Page MenuHomeSoftware Heritage

facet/metadata-based project search
Closed, MigratedEdits Locked

Description

Under the URL "https://archive.softwareheritage.org/browse/" one finds the call to action "Enter string pattern(s) to search for in origin urls:"

There is not, as far as I can see, any way for a human user to determine what URLs are available. IMO "browse" implies that one does not need prior knowledge of content scope in order to explore/discover the content. Guessing what URLs might be in the dataset in order to seed the browse view puts an unnecessary burden on new users for basic discovery.

One solution would be to provide a faceted search via domain in an alpha list, but ideally other top-level facets would also be provided (e.g., language, date, program/package/library name).

Event Timeline

paregorios created this object in space S1 Public.
zack triaged this task as Low priority.Jun 12 2018, 12:13 PM
zack added subscribers: moranegg, zack.

Thanks for this feature request! Below you can find some additional background on what's needed to make it real.

There is not, as far as I can see, any way for a human user to determine what URLs are available

Yes and no. It's true that URL are not always telling. But at the same time forge repository URLs often contain the name of the corresponding project and/or the umbrella organization running it. So very often just searching for one or both of these facets of what you're looking for will narrow down your search results quite a bit. I certainly agree that that is just a temporary work around for the lack of a more general project-based search interface.

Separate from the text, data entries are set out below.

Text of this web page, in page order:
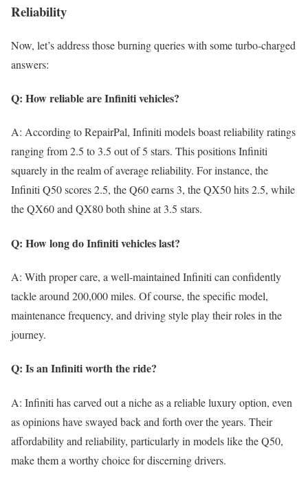
Reliability
Now, let’s address those burning queries with some turbo-charged
answers:
Q: How reliable are Infiniti vehicles?
A: According to RepairPal, Infiniti models boast reliability ratings
ranging from 2.5 to 3.5 out of 5 stars. This positions Infiniti
squarely in the realm of average reliability. For instance, the
Infiniti Q50 scores 2.5, the Q60 earns 3, the QX50 hits 2.5, while
the QX60 and QX80 both shine at 3.5 stars.
Q: How long do Infiniti vehicles last?
A: With proper care, a well-maintained Infiniti can confidently
tackle around 200,000 miles. Of course, the specific model,
maintenance frequency, and driving style play their roles in the
journey.
Q: Is an Infiniti worth the ride?
A: Infiniti has carved out a niche as a reliable luxury option, even
as opinions have swayed back and forth over the years. Their
affordability and reliability, particularly in models like the Q50,
make them a worthy choice for discerning drivers.
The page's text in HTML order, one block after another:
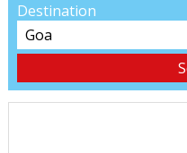
Destination
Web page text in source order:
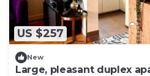
US $257
New
Large, pleasant duplex
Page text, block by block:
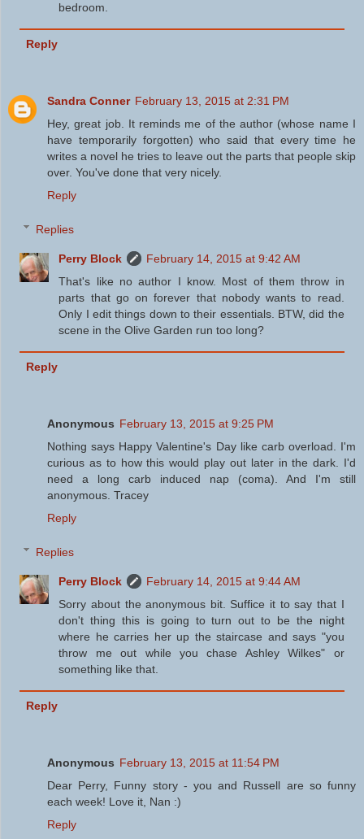
bedroom.
Reply
Sandra Conner February 13, 2015 at 2:31 PM
Hey, great job. It reminds me of the author (whose name I
have temporarily forgotten) who said that every time he
writes a novel he tries to leave out the parts that people skip
over. You've done that very nicely.
Reply
Replies
Perry Block
February 14, 2015 at 9:42 AM
That's like no author I know. Most of them throw in
parts that go on forever that nobody wants to read.
Only I edit things down to their essentials. BTW, did the
scene in the Olive Garden run too long?
Reply
Anonymous February 13, 2015 at 9:25 PM
Nothing says Happy Valentine's Day like carb overload. I'm
curious as to how this would play out later in the dark. I'd
need a long carb induced nap (coma). And I'm still
anonymous. Tracey
Reply
Replies
Perry Block
February 14, 2015 at 9:44 AM
Sorry about the anonymous bit. Suffice it to say that I
don't thing this is going to turn out to be the night
where he carries her up the staircase and says "you
throw me out while you chase Ashley Wilkes" or
something like that.
Reply
Anonymous February 13, 2015 at 11:54 PM
Dear Perry, Funny story - you and Russell are so funny
each week! Love it, Nan :)
Reply
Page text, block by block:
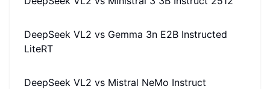
DeepSeek VL2 vs Gemma 3n E2B Instructed
LiteRT
DeepSeek VL2 vs Mistral NeMo Instruct

One solution would be to provide a faceted search via domain in an alpha list, but ideally other top-level facets would also be provided (e.g., language, date, program/package/library name).

Yes, we want to have this. But it will take a while. The main reason is that there are tons of different ways ("ontologies", if you want) to define project facets (or more generally project "metadata"), and each development forge, or software database really, uses this one. We need first of all to archive all of them, because they deserve preservation too. And then we need to make them searchable in a uniform way at least on a subset of facets. Additionally, we want to extract metadata that are embedded in the code we archive itself (e.g., the programming language, dependencies, etc.) and make those searchable to. At the scale of Software Heritage this is quite challenging.
We're already working on it (@moranegg is leading this and might comment more), but don't hold your breath :)

zack renamed this task from "Browse" should mean browse to facet/metadata-bases project search.Jun 12 2018, 12:14 PM
zack renamed this task from facet/metadata-bases project search to facet/metadata-based project search.
zack added a project: General.
zack raised the priority of this task from Low to Normal.Oct 4 2018, 11:55 AM
zack added a project: Metadata workflow.
zack added a subscriber: vlorentz.
zack claimed this task.

This is now fixed (by @vlorentz) and deployed.

The UI is *not* great on many levels, but we should submit more precise issues for the various needed improvements, instead of reusing this task.

Closing.